Hi martingoodson,
now I took my time to transcribe the first page of the solo myself. I checked repeatedly, and this is what I found to the best of my ability:

- Francisco Aguabella: Mi Congo (1st. page)
I couldn't manage to notate laid-back swing off-beats in measures 4, 6 and 8 in triplet form, and maybe I shouldn't. This is a ritardando feel typical of bonkó style, and you have to interpret that accordingly. The two strokes in the transition from measures 3 to 4, 5 to 6 and 7 to 8 are a rhythmic approximation; the timing of the respective second notes, or the first ones in each of the bars 4, 6 and 8, rather coincide with the first notes (of the measure) of my "contratiempo triplet" notation.
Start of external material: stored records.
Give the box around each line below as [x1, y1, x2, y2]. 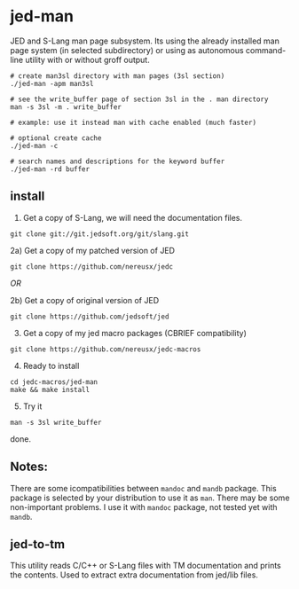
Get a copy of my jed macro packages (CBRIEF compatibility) [22, 327, 247, 338]
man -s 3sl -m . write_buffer [10, 102, 122, 112]
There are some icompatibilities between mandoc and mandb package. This [10, 483, 278, 493]
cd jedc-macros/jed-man [10, 377, 98, 387]
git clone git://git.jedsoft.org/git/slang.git [10, 229, 190, 239]
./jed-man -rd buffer [10, 164, 90, 174]
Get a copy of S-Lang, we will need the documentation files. [22, 212, 243, 223]
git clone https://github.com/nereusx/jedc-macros [10, 344, 201, 354]

In measure 14, the last four open tone strokes are actually four eighth notes, which are typically interpreted with a feeling that I approximated by notating a triplet tied to two eighth notes. As this is not exact, anyway, I should perhaps have written it like four regular eighths.
I used to be pretty categorical in insisting on rather imitating what is heard aurally, as opposed to transcribing solos. However, as percussion students in the jazz field resort to transcribing on a regular basis, at some point I started doing it, too, and I would encourage my students to do the same - BUT: In Afro-Cuban music, the range of unnotatable rhythmic manners is much wider than in jazz. So it is inevitable to find compromises in notating and, vice versa, to interpret the transcription according to the source, not to the written page.
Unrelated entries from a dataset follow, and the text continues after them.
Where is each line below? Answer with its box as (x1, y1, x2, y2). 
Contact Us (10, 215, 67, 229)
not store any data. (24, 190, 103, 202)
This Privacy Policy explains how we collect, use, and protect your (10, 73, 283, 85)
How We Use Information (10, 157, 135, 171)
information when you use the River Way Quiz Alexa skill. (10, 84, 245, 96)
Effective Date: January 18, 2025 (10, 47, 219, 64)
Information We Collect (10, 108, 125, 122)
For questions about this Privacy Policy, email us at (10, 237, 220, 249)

Let me recommend you not to search for scientific or mathematical truth in music. Triplet notation in jazz is not accurate, it is nothing but the closest approximation. In the same way, be careful with using the words correct and incorrect. For example, do you think that what comes measurably closest in retrospective analysis is necessarily correct? I don't. I know the style, and I try to depict what may have been
musically intended. So even if you find that bars 5 and 7 of the original congachops transcription sound the closest to straight half-note triplets, they may rather be laid-back displaced (syncopated) triplets. I have listened to these passages over and over, and had to come to the decision to notate these bars the way I did - although I had been puzzled, too.
I did not continue to transcibe the solo, because with my notating program it would have been too difficult to notate the muffled-stroke triplet correctly. These are exactly the contratiempo triplets that I had tried to explain.
I apologize for any possible mistakes that I may have made; if you or anybody else has a better ear, or more practice in transcribing, go ahead and let me/us know. In my first post I forgot the ties in my "displaced quarter-note triplet", now edited. Also, I used a wrong english word for "approximate", also edited now.